28 de abril de 2024Informação, independência e credibilidade
Brasil

Governistas assumem na CPI as duas faces de Bolsonaro: a institucional e a do fanfarrão, mentiroso

Na internet ou ao lado de apoiadores, o presidente “apenas age” como uma criação do gado para o gado e liberado para vociferar impropérios, mesmo com consequências genocidas

Em seu primeiro dia de depoimento na CPI da Pandemia, o ex-ministro da Saúde, Eduardo Pazuello, garantiu que o presidente Jair Bolsonaro nunca o contradisse, enviou ordens ou mandou que ele agisse de forma diferente enquanto chefiava a pasta. Nem mesmo em casos como com a compra da Coronavac ou uso da cloroquina.

Claro, mesmo diante de inúmeros provas em texto e vídeo, como quando um Bolsonaro indignado e aos gritos, literalmente, dizia que vacina chinesa não seria comprada (após Pazuello prometer aos governadores um acordo pela Coronavac) e o patético vídeo em que, com covid-19, o ex-ministro recebe o presidente em casa e fala “um manda, o outro obedece”.

Leia mais: Pazuello volta para a Parte 2 de seu depoimento, após mentir até passar mal na CPI

Pazuello insistiu numa retórica arriscada ao governo: a de uma coisa é o Bolsonaro falando de forma oficial, e a outra é ele falando na internet.

“Bolsonaro nunca mandou desfazer contrato com o Butantan, nunca foi dada essa ordem.
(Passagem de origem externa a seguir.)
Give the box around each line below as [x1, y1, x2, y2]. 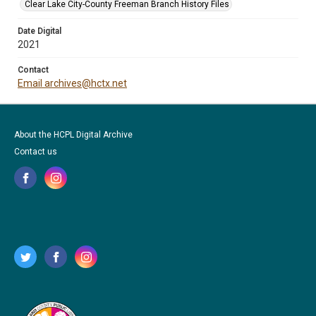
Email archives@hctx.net [18, 78, 127, 89]
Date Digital [18, 26, 61, 36]
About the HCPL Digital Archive [14, 130, 133, 140]
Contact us [14, 147, 57, 157]
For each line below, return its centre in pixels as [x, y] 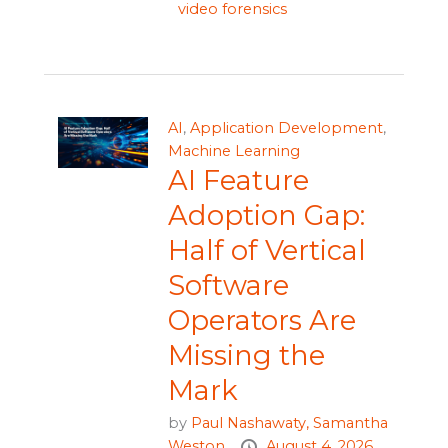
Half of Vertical [266, 251]
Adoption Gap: [266, 216]
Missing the [246, 356]
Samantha [350, 423]
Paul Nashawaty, [251, 423]
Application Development [286, 128]
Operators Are [261, 321]
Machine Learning [233, 151]
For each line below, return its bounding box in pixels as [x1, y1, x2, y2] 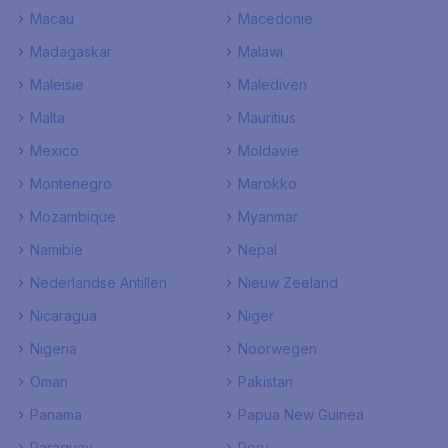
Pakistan [238, 373, 293, 390]
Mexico [30, 142, 79, 159]
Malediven [238, 76, 307, 93]
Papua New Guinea [238, 406, 364, 423]
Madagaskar [30, 43, 112, 60]
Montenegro [30, 175, 112, 192]
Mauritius [238, 109, 296, 126]
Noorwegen [238, 340, 317, 357]
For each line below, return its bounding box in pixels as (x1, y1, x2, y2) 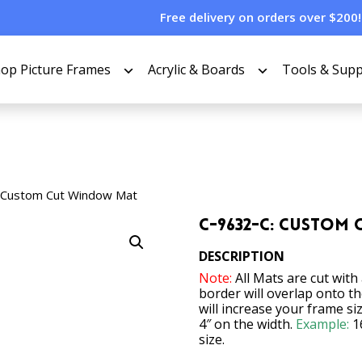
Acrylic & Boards (148, 60, 245, 78)
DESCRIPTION (199, 247, 285, 265)
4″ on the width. (199, 315, 297, 333)
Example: (296, 315, 350, 333)
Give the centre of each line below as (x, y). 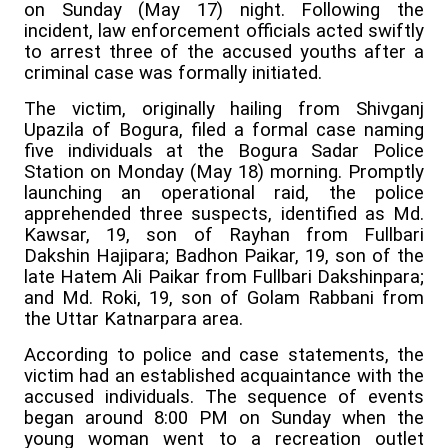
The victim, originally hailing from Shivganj (224, 109)
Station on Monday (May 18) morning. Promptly (224, 172)
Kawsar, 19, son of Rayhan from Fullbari (224, 235)
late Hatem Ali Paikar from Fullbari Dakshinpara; (224, 277)
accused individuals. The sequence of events (224, 397)
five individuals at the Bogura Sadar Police (224, 151)
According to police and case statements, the (224, 355)
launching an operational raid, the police (224, 193)
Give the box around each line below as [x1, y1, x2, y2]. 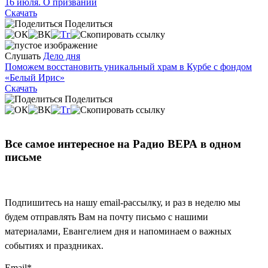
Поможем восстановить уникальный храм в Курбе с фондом [5, 62, 252, 72]
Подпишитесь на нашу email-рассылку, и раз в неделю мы [5, 197, 240, 208]
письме [5, 151, 41, 164]
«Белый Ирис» [5, 72, 65, 83]
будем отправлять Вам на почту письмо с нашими [5, 211, 208, 222]
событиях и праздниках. [5, 240, 103, 251]
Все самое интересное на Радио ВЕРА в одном [5, 138, 241, 151]
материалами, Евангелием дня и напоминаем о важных [5, 226, 232, 236]
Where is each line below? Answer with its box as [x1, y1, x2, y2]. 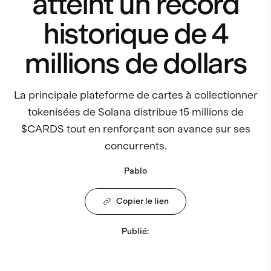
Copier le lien [116, 196, 169, 207]
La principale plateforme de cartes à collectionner [13, 88, 258, 101]
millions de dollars [24, 45, 247, 80]
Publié [122, 226, 147, 237]
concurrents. [104, 139, 167, 152]
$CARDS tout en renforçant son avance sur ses [21, 122, 250, 135]
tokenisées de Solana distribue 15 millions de [27, 105, 244, 118]
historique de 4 [42, 15, 229, 51]
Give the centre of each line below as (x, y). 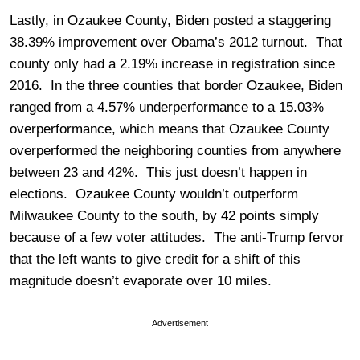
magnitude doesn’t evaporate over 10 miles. (141, 280)
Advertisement (180, 323)
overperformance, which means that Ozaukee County (170, 129)
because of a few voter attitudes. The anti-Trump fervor (177, 237)
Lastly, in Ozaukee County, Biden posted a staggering (170, 20)
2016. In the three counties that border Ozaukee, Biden (176, 85)
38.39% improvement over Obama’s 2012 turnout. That (176, 42)
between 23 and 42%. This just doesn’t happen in (158, 172)
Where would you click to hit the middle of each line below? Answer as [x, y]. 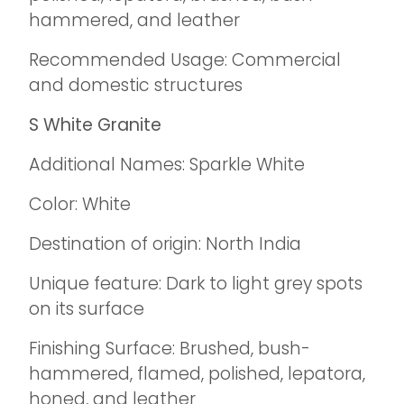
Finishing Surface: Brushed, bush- [170, 349]
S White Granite [95, 125]
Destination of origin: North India [165, 244]
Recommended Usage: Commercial [185, 60]
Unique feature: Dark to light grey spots [196, 284]
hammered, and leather [134, 20]
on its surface [87, 309]
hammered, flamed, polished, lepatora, [197, 374]
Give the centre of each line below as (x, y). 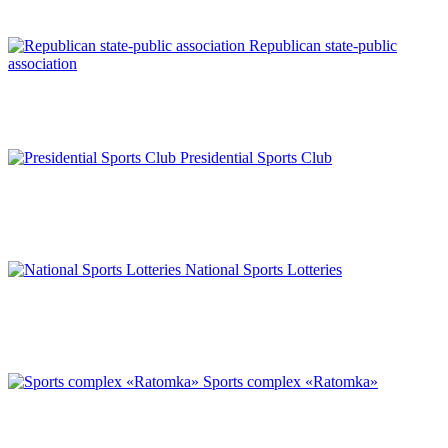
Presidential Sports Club (256, 157)
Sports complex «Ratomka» (290, 381)
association (42, 63)
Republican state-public (323, 45)
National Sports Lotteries (263, 269)
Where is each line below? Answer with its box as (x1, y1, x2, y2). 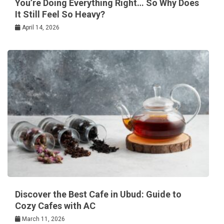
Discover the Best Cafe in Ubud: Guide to (15, 188, 181, 199)
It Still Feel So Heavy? (15, 9, 105, 20)
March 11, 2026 (22, 215, 65, 222)
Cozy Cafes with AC (15, 200, 95, 211)
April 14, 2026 (22, 24, 59, 31)
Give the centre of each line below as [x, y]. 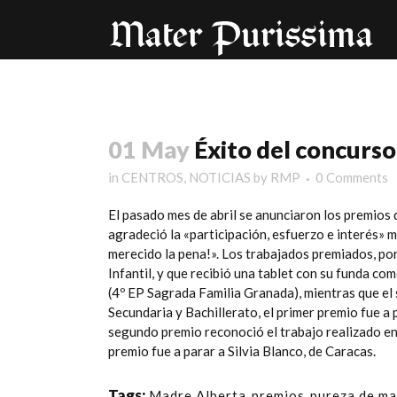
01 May [149, 149]
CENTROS [152, 177]
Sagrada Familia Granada [221, 292]
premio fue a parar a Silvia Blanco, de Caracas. [242, 351]
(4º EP [128, 292]
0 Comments [352, 177]
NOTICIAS [220, 177]
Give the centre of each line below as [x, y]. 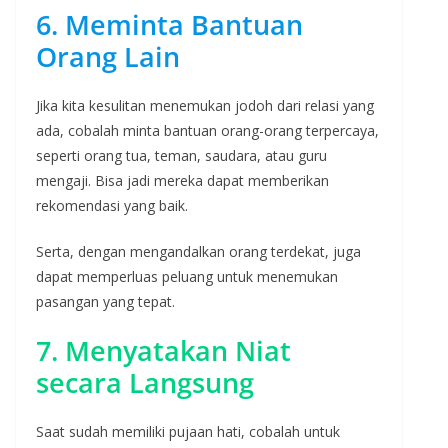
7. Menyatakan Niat [163, 350]
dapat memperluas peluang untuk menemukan [187, 276]
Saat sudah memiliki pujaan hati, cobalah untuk [188, 431]
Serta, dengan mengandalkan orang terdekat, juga [198, 251]
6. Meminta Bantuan [169, 24]
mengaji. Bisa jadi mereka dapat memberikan [182, 180]
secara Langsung [145, 382]
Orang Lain [108, 56]
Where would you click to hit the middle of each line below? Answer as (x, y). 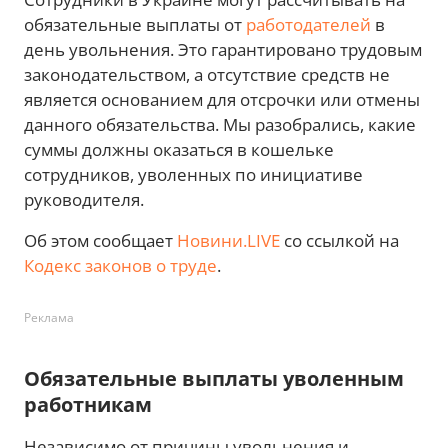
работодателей (308, 24)
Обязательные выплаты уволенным (214, 378)
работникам (88, 404)
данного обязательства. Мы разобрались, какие (220, 124)
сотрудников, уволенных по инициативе (193, 174)
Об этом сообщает (100, 240)
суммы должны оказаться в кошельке (179, 149)
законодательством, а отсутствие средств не (207, 74)
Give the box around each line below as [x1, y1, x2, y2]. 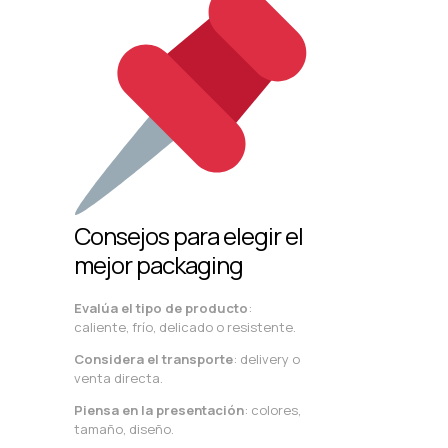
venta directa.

Uma ordem pela internet não é uma ordem. Uma ordem deve ser escrita”. Eduardo Pazuello, ex-ministro da Saúde na CPI.

Sonso ou muito bem treinado juridicamente, Pazuello insistiu na retórica de que uma coisa é Bolsonaro falando oficialmente e que outra é ele falando para seu público. Ou seja: que o “Mito” não é para ser levado a sério.

Isso foi corroborado inclusive pelo filho 02, o senador Flávio Bolsonaro, que no dia anterior, enquanto tentava defender o ex-ministro Ernesto Araújo, criticou o que chamou de ‘negacionismo do óbvio‘ e aproveitou para reforçar que seu pai nunca chamou covid de “gripezinha”. ‘Apenas no caso dele’.

No caso dele, especificamente, o presidente disse que a Covid seria uma gripezinha. E graças a Deus foi. Mas a narrativa que foi construída é que Bolsonaro]teria dito que todos que foram acometidos pelo Covid teriam uma gripezinha. No meu entendimento, essa alegação é uma fake news”. Flávio Bolsonaro, senador.

Sendo assim, o presidente que biblicamente diz que a liberdade liberta, criou um personagem liberado para atacar instituições, fazer piadas que seriam barradas na A Praça é Nossa, e, essencialmente, ir de encontra à sua posição de presidente da República.

Mesmo que isso signifique, claro, apelar quando estes vídeos “não oficiais” sejam deletados. O governo, por exemplo, já prepara um decreto para limitar a atuação de redes sociais no Brasil e proibir que sites e redes sociais apaguem publicações ou suspendam usuários de suas plataformas.

O decreto é uma resposta do governo à atuação das principais plataformas e, caso seja editado, pode permitir que  a propagação de informações falsas e o discurso de ódio cresça ainda mais. Nos últimos meses, publicações e vídeos do presidente Bolsonaro foram retirados do ar pelo Facebook e pelo Google sob a alegação de que propagavam informações falsas ou sem comprovação.

Mas, para os governistas, o que importa então são os atos, não o discurso. Na verdade, nem mesmo a figura importa. Aquele cara que se parece com Jair Bolsonaro, fala como Jair Bolsonaro e age como Jair Bolsonaro, não é o presidente. É só um personagem.

Na internet ou ao lado de apoiadores, o presidente “apenas age” como uma criação do gado para o gado e liberado para vociferar impropérios, mesmo com consequências genocidas

Sendo assim, tecnicamente, governistas acreditam que se Bolsonaro falou para o gado e viralizou na internet, não pode ser oficial: o que importa é o que ele falou, às portas fechadas, aos seus comandados.

O presidente nunca recomendou cloroquina, por exemplo. Aquele que ofereceu até para a coitada de uma ema era só um babaca fictício, que está liberado para mentir e ofender?

Se for o caso mesmo de ser uma figura não-oficial para internet, estaria então liberado falar mal desta criatura genocida, sem ter que se preocupar com crimes de ofensa ao presidente?

Afinal, aquele não é o presidente, é só um personagem de ficção que busca apenas autorização de seu gado, mas nunca autorizou ou se responsabilizou pelo que fez em seu governo.